Did they have my transcripts? If not, how would they know where to place me? I didn’t want to repeat any math. I arrived at Miss Clarice’s office easily. There were two large white double doors. I didn’t know whether to knock or go right in, but just as my raised knuckle was about to knock, they swung open.
Miss Clarice sat facing me with her arms folded, resting on a substantial white painted desk. Behind her, panoramic windows looked out at the peculiar pink sky. The walls of her office were the deep blue of a moonless midnight and looked lush, like velvet to me. Even the ceiling was blue. All it needed were some yellow stars.
“Come in, Macy, we have been waiting for you. Please have a seat.”
She motioned to an oversized white velvet armchair that faced her desk. I was so nervous that I felt as if I was walking in slow motion as I made my way to the chair and sat up straight as I had been taught to do. I waited for her to speak. Miss Clarice was a patrician blonde, with hair straight and shiny, kind brown eyes, and the longest black eyelashes I had ever seen. She smiled at me with jarringly white teeth. I couldn’t help but like her immediately, not just because she was so pretty, but also because her voice was calming and soothed my nerves.
“Well Macy,” she began, “I can imagine you have a lot of questions for me. It’s only natural. First off, let me assure you that you are in a safe place, but that you are not dreaming or imagining your experiences here.”
“Am I dead from the splinter?”
“No, you are not dead. Your body is right where you left it; you are nicely sedated, in a holding place. Suffice it to say that there are many levels of awareness in our worlds. You have been taken out of one level and brought here, merely a parallel level, on purpose. It is a benevolent world, although, as a word of warning, it may not always seem so.”
“You said on purpose. What for?”
“You are here because your stats are bad,” she said, taking a white file folder with a large C in the middle of it from a stack on her desk and pulling out a sheet to study.
“Yes, you have been pinging steadily for a long time. It was time to tip here.”
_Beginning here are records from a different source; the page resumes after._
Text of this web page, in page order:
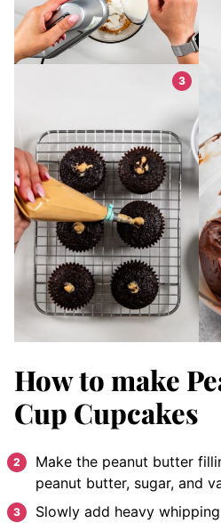
How to make
Cup Cupcakes
Make the peanut butter
peanut butter, sugar, and
Slowly add heavy
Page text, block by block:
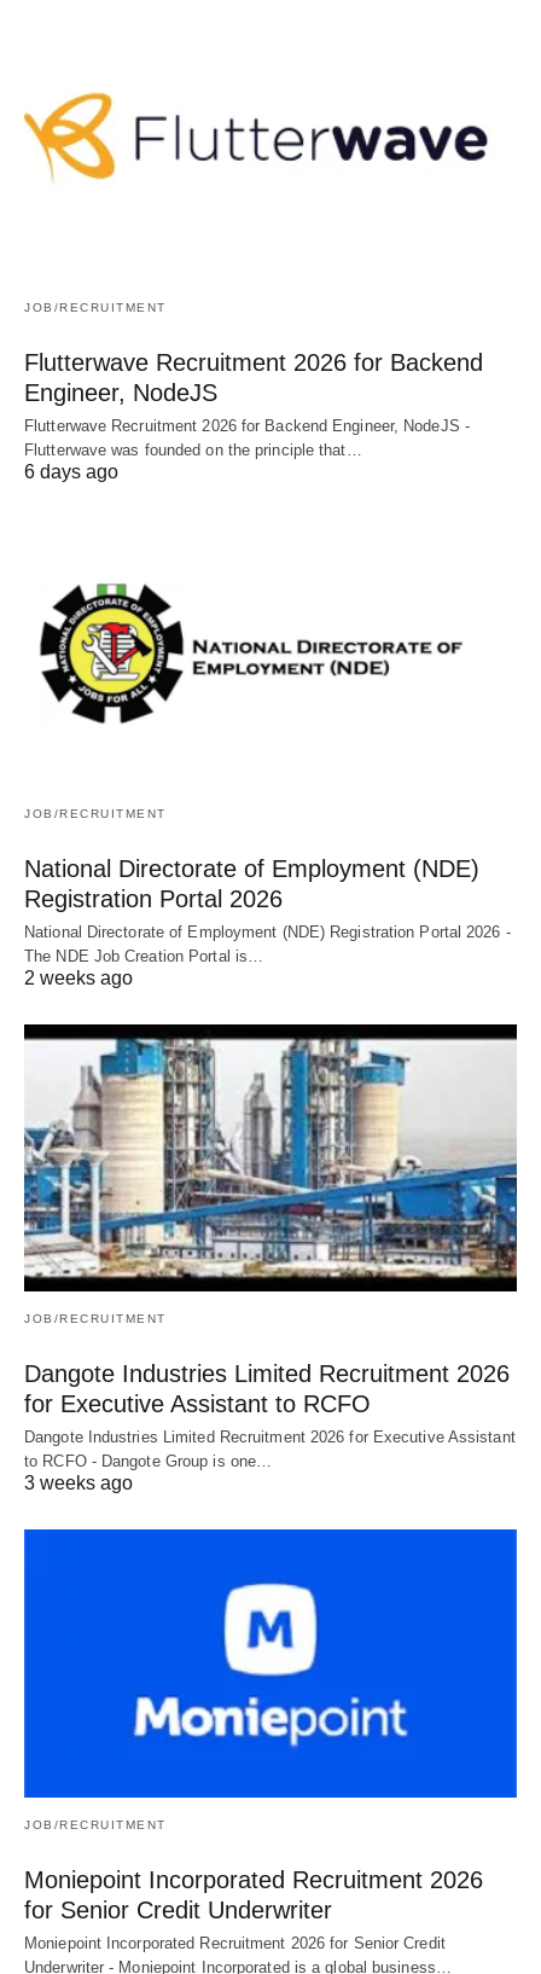
JOB/RECRUITMENT
Flutterwave Recruitment 2026 for Backend
Engineer, NodeJS
Flutterwave Recruitment 2026 for Backend Engineer, NodeJS -
Flutterwave was founded on the principle that…
6 days ago
JOB/RECRUITMENT
National Directorate of Employment (NDE)
Registration Portal 2026
National Directorate of Employment (NDE) Registration Portal 2026 -
The NDE Job Creation Portal is…
2 weeks ago
JOB/RECRUITMENT
Dangote Industries Limited Recruitment 2026
for Executive Assistant to RCFO
Dangote Industries Limited Recruitment 2026 for Executive Assistant
to RCFO - Dangote Group is one…
3 weeks ago
JOB/RECRUITMENT
Moniepoint Incorporated Recruitment 2026
for Senior Credit Underwriter
Moniepoint Incorporated Recruitment 2026 for Senior Credit
Underwriter - Moniepoint Incorporated is a global business…

“What do you mean pinging?”
“It’s the sound your fear makes in the universe,” she replied in all seriousness. “Yes, here are your specifics. A bright girl, prone to, hmm, yes, typical, yes, well we’ve seen that before, hmm….” She continued reading, though silently. I had nothing to do but wait. She looked up.
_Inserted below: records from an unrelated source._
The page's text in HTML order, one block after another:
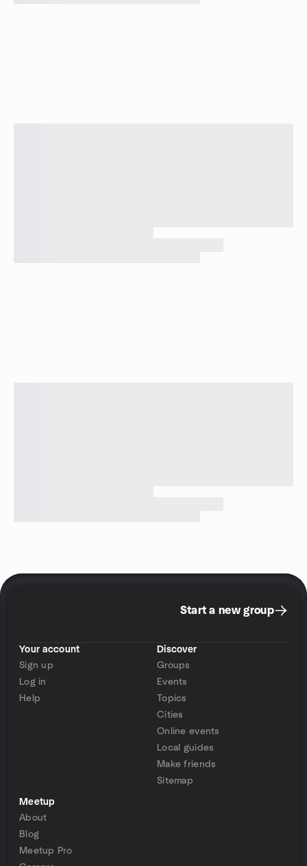
Start a new group
Your account
Sign up
Log in
Help
Discover
Groups
Events
Topics
Cities
Online events
Local guides
Make friends
Sitemap
Meetup
About
Blog
Meetup Pro

“Sorry, I didn’t mean to ignore you. I was just re-reading your report. Here’s what went through your head in the last few hours:
“Subject exhibits generalized fears on a daily basis. Specifics include persistent paranoia that giraffe will come alive and munch her, including bones; fear of ice cream trucks, strangers who say hello, bridges, predators driving box vans…. Well, it goes on, but that’s a start.”
Weird. She knew my thoughts. “How do you know that?”
“It’s our business to know.”
“Why do you care? Is that bad?”
“Not necessarily, when the ratios are right. Everyone feels fear; it’s a gift from the universe to keep our species from extinction. Fear keeps us from hurting ourselves when the danger is real. But you will not be a child for much longer, and to be pinging this much at your age is a warning signal. We know it is time to act.”